Deux ans plus tard, en 1907, un informateur privé apprend au Kaiser qu'un complot japonais visant à s'emparer du canal de Panama, appartenant aux Américains depuis 1906, est en cours. D'après lui, dix mille soldats japonais sont déjà à pied d’œuvre au Mexique. Le Kaiser s'imagine alors l'effet  que cette nouvelle aurait sur le président américain. Le président Roosevelt serait bien obligé d'admettre la réalité du péril jaune, à l'égard duquel le Kaiser avait déjà mis en garde le monde occidental. Il s'imagine aussi les batailles au corps à corps entre les Américains et les Japonais sur le territoire mexicain. Dès l'instant où les Américains envahiraient le Mexique, les anti-yankees d'Amérique latine se réveilleraient à leur tour. Cela provoquerait la fin de la domination américaine sur le continent. La grande Allemagne aurait alors le champ libre pour développer le commerce avec tous ces pays.

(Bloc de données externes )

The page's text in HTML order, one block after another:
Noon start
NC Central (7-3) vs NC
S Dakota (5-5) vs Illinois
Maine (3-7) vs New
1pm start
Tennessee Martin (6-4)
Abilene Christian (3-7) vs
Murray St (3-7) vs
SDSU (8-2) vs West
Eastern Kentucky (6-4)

Pour que tout se déroule selon les plans de Guillaume II, il faut informer les Américains de la présence de soldats japonais non loin de leur frontière. Le Kaiser donne alors une interview dans un journal américain afin de prévenir le danger qui menace le peuple américain d'une invasion japonaise en provenance du Mexique. Malgré cette annonce fracassante, le président Roosevelt ne réagit que partiellement et surtout n’envoie pas d'armées au Mexique. Le Kaiser est une nouvelle fois contrarié par ce manque de réaction. Pour persuader les Américains de la véracité de ces déclarations, un espion allemand est envoyé à Paris en 1911 dont la mission consiste à dérober le plan secret que le ministre des finances mexicain est, croit-on, occupé à négocier avec des agents japonais.

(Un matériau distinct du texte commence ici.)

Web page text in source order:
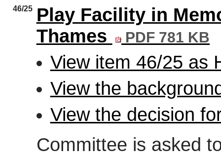
46/25
Play Facility in
Thames
PDF 781 KB
View item 46/25 as
View the
View the decision
Committee is asked
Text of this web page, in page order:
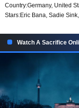
Country:Germany, United
Stars:Eric Bana, Sadie
Watch A Sacrifice

Quelques semaines plus tard, les Allemands déclarent que leur espion a accomplit sa mission avec succès et une copie du pacte secret, entre le Mexique et le Japon, était entre les mains de l'ambassadeur américain au Mexique, Henry Lane Wilson. De-là, la rumeur fait rage et le président américain Taft, successeur de Roosevelt, finit par mobiliser, le 06 mars 1911, 20 000 soldats sur la frontière mexicaine. Le Texas et les États frontaliers sont alors en effervescence. Publiquement, l'ambassadeur Wilson ne peut rien faire pour endiguer cette rumeur galopante. Dans le privé, il déclare au département d'État n'avoir reçu aucun pacte secret !

Tout cela est donc bien une invention allemande. Le président Taft n'a aucunement l'intention d'envahir le Mexique pour chasser des soi-disant des troupes japonaises stationnées dans la jungle. La question de savoir si ce pacte a réellement existé demeure à ce jour sans réponse. Par contre, les Allemands ont réussi à persuader les Américains qu'une action mexicano-japonaise contre les États-Unis reste possible. Le piège est déjà tout prêt pour Zimmermann et son fameux télégramme.